Доктор моргает быстро-быстро. С брови капает кровь и катится от внутреннего уголка глаза, будто слеза.
— Не понимаю…
— Вы знаете, кто я? — делаю ударение на слове «кто».
— Ян Вереск, лаборант…
— Офицер преторианской гвардии Королевы Дара! — на одном дыхании почти выкрикиваю я. — Недоученный тренер! Зверь! А знаете, чему учат зверей? — на этот раз я не даю ему вставить слово и выплевываю с ненавистью: — Убивать! Пытать! Ломать! Вот этим, — наклоняюсь вперед, нависая над оранжевой бездной, выставляю руку с ножом, — я могу резать вас на куски. Начну с пальцев. Потом с ушей и носа. Вести допрос — моя прямая обязанность, как преторианца. И поверьте, в этом я очень, очень хорош!

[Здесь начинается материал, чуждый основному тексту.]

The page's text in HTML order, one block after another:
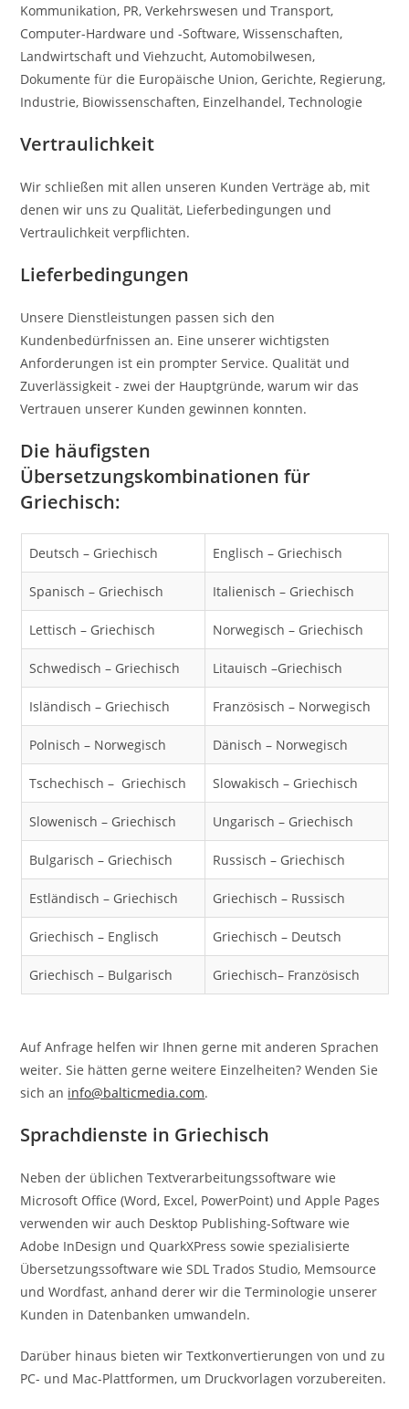
Kommunikation, PR, Verkehrswesen und Transport,
Computer-Hardware und -Software, Wissenschaften,
Landwirtschaft und Viehzucht, Automobilwesen,
Dokumente für die Europäische Union, Gerichte, Regierung,
Industrie, Biowissenschaften, Einzelhandel, Technologie
Vertraulichkeit
Wir schließen mit allen unseren Kunden Verträge ab, mit
denen wir uns zu Qualität, Lieferbedingungen und
Vertraulichkeit verpflichten.
Lieferbedingungen
Unsere Dienstleistungen passen sich den
Kundenbedürfnissen an. Eine unserer wichtigsten
Anforderungen ist ein prompter Service. Qualität und
Zuverlässigkeit - zwei der Hauptgründe, warum wir das
Vertrauen unserer Kunden gewinnen konnten.
Die häufigsten
Übersetzungskombinationen für
Griechisch:
Deutsch – Griechisch Englisch – Griechisch
Spanisch – Griechisch Italienisch – Griechisch
Lettisch – Griechisch Norwegisch – Griechisch
Schwedisch – Griechisch Litauisch –Griechisch
Isländisch – Griechisch Französisch – Norwegisch
Polnisch – Norwegisch Dänisch – Norwegisch
Tschechisch – Griechisch Slowakisch – Griechisch
Slowenisch – Griechisch Ungarisch – Griechisch
Bulgarisch – Griechisch Russisch – Griechisch
Estländisch – Griechisch Griechisch – Russisch
Griechisch – Englisch Griechisch – Deutsch
Griechisch – Bulgarisch Griechisch– Französisch
Auf Anfrage helfen wir Ihnen gerne mit anderen Sprachen
weiter. Sie hätten gerne weitere Einzelheiten? Wenden Sie
sich an info@balticmedia.com.
Sprachdienste in Griechisch
Neben der üblichen Textverarbeitungssoftware wie
Microsoft Office (Word, Excel, PowerPoint) und Apple Pages
verwenden wir auch Desktop Publishing-Software wie
Adobe InDesign und QuarkXPress sowie spezialisierte
Übersetzungssoftware wie SDL Trados Studio, Memsource
und Wordfast, anhand derer wir die Terminologie unserer
Kunden in Datenbanken umwandeln.
Darüber hinaus bieten wir Textkonvertierungen von und zu
PC- und Mac-Plattformen, um Druckvorlagen vorzubereiten.
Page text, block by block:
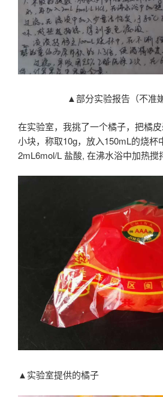
▲部分实验报告（不准
在实验室，我挑了一个橘子，把橘
小块，称取10g，放入150mL的烧杯
2mL6mol/L 盐酸, 在沸水浴中加热搅
▲实验室提供的橘子
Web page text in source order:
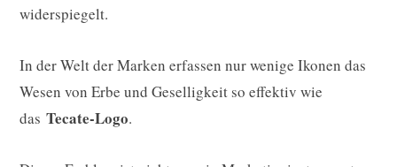
widerspiegelt.
In der Welt der Marken erfassen nur wenige Ikonen das
Wesen von Erbe und Geselligkeit so effektiv wie
das Tecate-Logo.

На самом деле, не так хорош, как хотелось бы. Разговор давно идет не по плану. Ладони взмокли. Саднит высверленное ребро, и я мелко дрожу, как в лихорадке. Так непрофессионально. Так стыдно.
— Не нужно…
Он говорит тихо, поэтому смысл сказанного доходит до меня не сразу. Но доктор вскидывает голову и повторяет:
— Не нужно. Прошу вас.
— Теперь решать не вам!
— Все еще мне, как вашему куратору, — голос доктора крепнет. — Не глупите, Ян, — он впервые называет меня по имени. — У вас блокада…
— Не такая уж совершенная, как оказалось.
— Мы все еще дорабатываем методику. Да, с первым срывом вы справились сами. Но теперь… мы не можем ни за что ручаться.
— Кто это — мы? — цепляюсь к словам и старательно гоню из головы образ рубильника. Щелк — первый раз сработало вхолостую. Щелк — головная боль и разрыв капилляров. Щелк… щелк… что будет в третий?
— Мы — это ведущая группа кураторов.
— И сколько вас?
— Шестеро.
— Какое совпадение! Назовите имена.
Доктор колеблется. Не знаю, о чем он думает. Но ему страшно. А еще он надеется. Да, они все надеются на избавление. На то, что смогут докричаться с той стороны бездны, и зверь услышит.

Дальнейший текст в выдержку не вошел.